AIM OF THE EXERCISE
Look below for the line containing "available technique for" and the line containing "method, which means"; repeat exactly those two lines and all lines between them, and nothing else.

Start of GIVEN RECORDS

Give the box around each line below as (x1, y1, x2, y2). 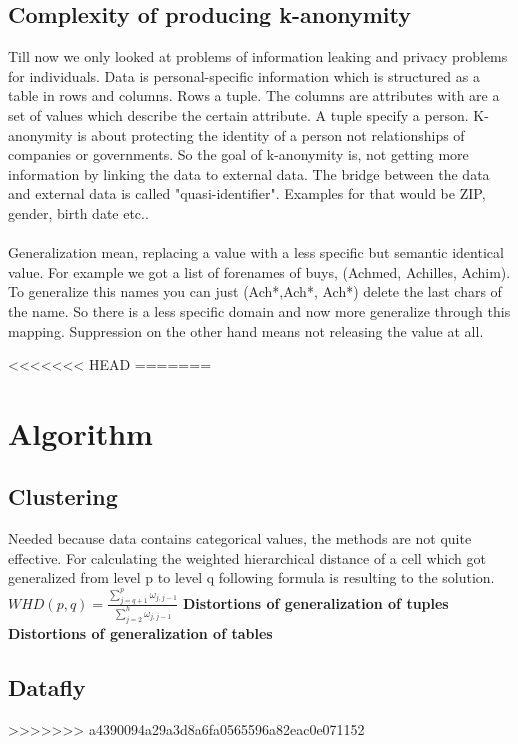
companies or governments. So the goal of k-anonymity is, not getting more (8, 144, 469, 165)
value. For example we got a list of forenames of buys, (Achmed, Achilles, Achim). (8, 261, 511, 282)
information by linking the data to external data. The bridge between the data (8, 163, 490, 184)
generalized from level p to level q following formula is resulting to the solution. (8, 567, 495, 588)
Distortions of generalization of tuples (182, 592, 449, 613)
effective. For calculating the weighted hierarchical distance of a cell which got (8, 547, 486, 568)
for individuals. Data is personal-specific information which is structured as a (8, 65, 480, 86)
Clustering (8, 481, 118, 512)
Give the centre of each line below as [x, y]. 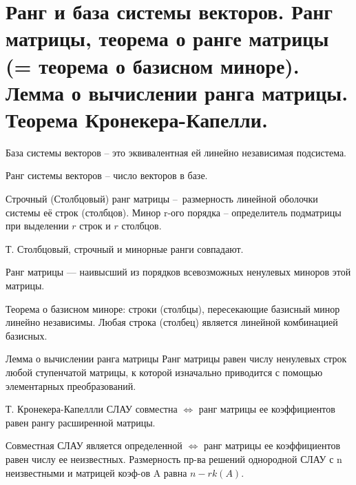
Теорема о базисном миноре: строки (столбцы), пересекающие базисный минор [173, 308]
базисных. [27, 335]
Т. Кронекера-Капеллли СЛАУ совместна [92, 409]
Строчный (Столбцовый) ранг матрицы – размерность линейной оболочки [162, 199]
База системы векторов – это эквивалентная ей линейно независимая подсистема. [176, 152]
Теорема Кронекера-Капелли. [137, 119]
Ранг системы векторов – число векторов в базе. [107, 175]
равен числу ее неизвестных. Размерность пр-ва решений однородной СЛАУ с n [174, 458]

End of GIVEN RECORDS
Start of GIVEN RECORDS

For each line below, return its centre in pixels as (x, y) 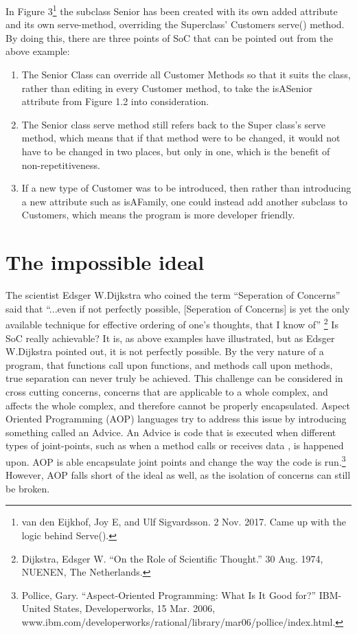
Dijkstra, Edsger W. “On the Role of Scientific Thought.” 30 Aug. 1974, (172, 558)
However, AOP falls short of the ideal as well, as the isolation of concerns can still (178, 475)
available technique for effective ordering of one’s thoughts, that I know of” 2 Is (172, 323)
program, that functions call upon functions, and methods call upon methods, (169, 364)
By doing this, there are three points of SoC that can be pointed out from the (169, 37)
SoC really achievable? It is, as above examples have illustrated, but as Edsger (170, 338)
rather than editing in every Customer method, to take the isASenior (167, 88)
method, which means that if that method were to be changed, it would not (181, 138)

End of GIVEN RECORDS

EXERCISE SOLUTION
available technique for effective ordering of one’s thoughts, that I know of” 2 Is (172, 323)
program, that functions call upon functions, and methods call upon methods, (169, 364)
By doing this, there are three points of SoC that can be pointed out from the (169, 37)
SoC really achievable? It is, as above examples have illustrated, but as Edsger (170, 338)
rather than editing in every Customer method, to take the isASenior (167, 88)
method, which means that if that method were to be changed, it would not (181, 138)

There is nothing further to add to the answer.